Samstagskolumne Peter J. König 07.09.2013

Wie sieht es mit einem letzten Appell an die Vernunft von Herrn Putin aus?

Wenn man die Hilflosigkeit sieht, mit der die mächtigsten und wirtschaftlich stärksten Länder auf diesem Globus auf dem G20 Gipfel in St. Petersburg dem wohl aktuell größten und drängendsten Problem gegenüber stehen, kann man schon arg ins Grübeln kommen, ob diese Gipfeltreffen überhaupt Sinn machen und mit welcher Verantwortung diese Machthaber auf eine solche humanitäre Katastrophe reagieren. 

Wie uns allen bekannt ist, findet das Grauen in Syrien statt, wo ein Schlächter und Blutsauger namens Assad seine Bevölkerung massakriert, ein Staatsgebilde vor die Hunde gehen lässt und wenn es schlecht läuft noch einen Flächenbrand im gesamten Nahen Osten herauf beschwört. Über den Verlust von unwiederbringlichen Kulturgütern in einer der ältesten Regionen der Menschheitsgeschichte möchte ich angesichts des apokalyptischen Leids der Menschen gar nicht erst sprechen. Als seien schwere Artillerie, Raketen und Bombardements nicht genug, scheint es mittlerweile zweifelsfrei, dass das Giftgas Sarin, übrigens eine Erfindung der chemischen Industrie im Dritten Reich von der syrischen Armee eingesetzt worden ist, um die Aufständischen endgültig zu besiegen, um dem Regime wieder die uneingeschränkte Macht in Syrien zu garantieren. 
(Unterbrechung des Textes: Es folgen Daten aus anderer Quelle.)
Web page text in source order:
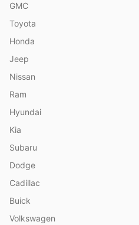
GMC
Toyota
Honda
Jeep
Nissan
Ram
Hyundai
Kia
Subaru
Dodge
Cadillac
Buick
Volkswagen
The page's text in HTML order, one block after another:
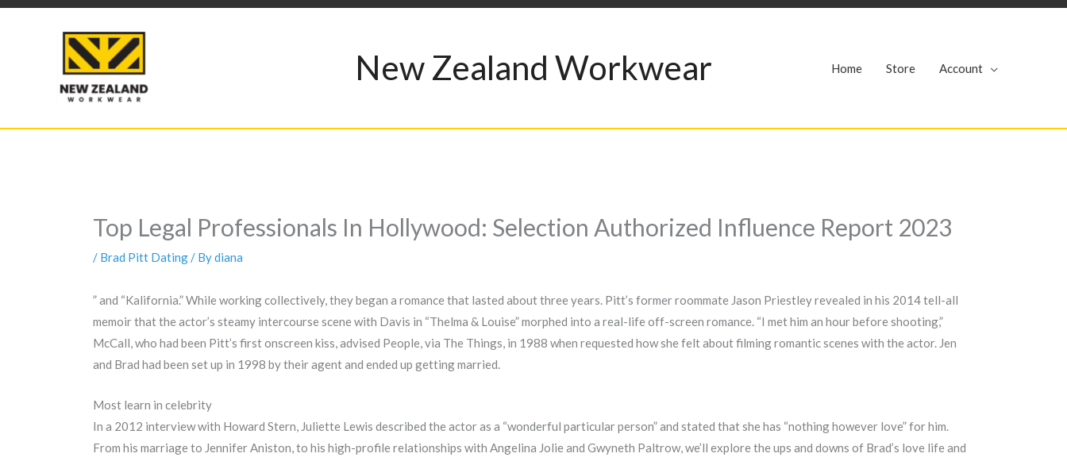
Skip
New Zealand Workwear Home Store Account
Top Legal Professionals In Hollywood: Selection Authorized Influence Report 2023
/ Brad Pitt Dating/ Bydiana
” and “Kalifornia.” While working collectively, they began a romance that lasted about three years. Pitt’s former roommate Jason Priestley revealed in his 2014 tell-all
memoir that the actor’s steamy intercourse scene with Davis in “Thelma & Louise” morphed into a real-life off-screen romance. “I met him an hour before shooting,”
McCall, who had been Pitt’s first onscreen kiss, advised People, via The Things, in 1988 when requested how she felt about filming romantic scenes with the actor. Jen
and Brad had been set up in 1998 by their agent and ended up getting married.
Most learn in celebrity
In a 2012 interview with Howard Stern, Juliette Lewis described the actor as a “wonderful particular person” and stated that she has “nothing however love” for him.
From his marriage to Jennifer Aniston, to his high-profile relationships with Angelina Jolie and Gwyneth Paltrow, we’ll explore the ups and downs of Brad’s love life and
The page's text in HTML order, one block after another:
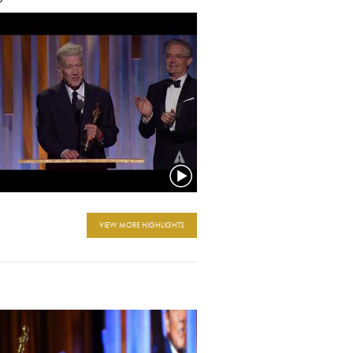
VIEW MORE HIGHLIGHTS
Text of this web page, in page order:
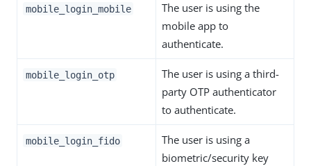
mobile_login_mobile
The user is using the
mobile app to
authenticate.
mobile_login_otp
The user is using a third-
party OTP authenticator
to authenticate.
mobile_login_fido
The user is using a
biometric/security key
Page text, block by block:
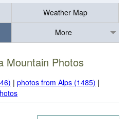
Weather Map
More
Mountain Photos
|photos from Alps (1485) |
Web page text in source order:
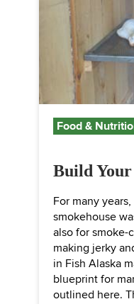
Food &
Build Your
For many
smokehouse
also for smoke-
making jerky
in Fish Alaska
blueprint for
outlined here.

Mittlerweile spricht die UNO von über 100.000 Toten, unzähligen Verletzten und von mehreren Millionen von Flüchtlingen, die, kaum haben sie die Grenzen passiert, in den Nachbarländern Türkei, Irak, Jordanien und im Libanon in Lager aufgefangen werden, wo sie unter den Menschen unwürdigsten Bedingungen dahin vegetieren müssen, zum Teil ohne überhaupt genügend Wasser zu erhalten, wie z. B. in Jordanien, wo selbst die eigene Bevölkerung unter akutem Wassermangel leidet. Als wäre diese Situation nicht schon schlimm genug, hat sich das Land mittlerweile zu einem Tummelplatz von terroristischen Milizen Einheiten entwickelt, so etwa der militanten Hisbollah aus dem Libanon oder Al-Kaida nahestehenden Kampfgruppen aus Afghanistan und dem Irak.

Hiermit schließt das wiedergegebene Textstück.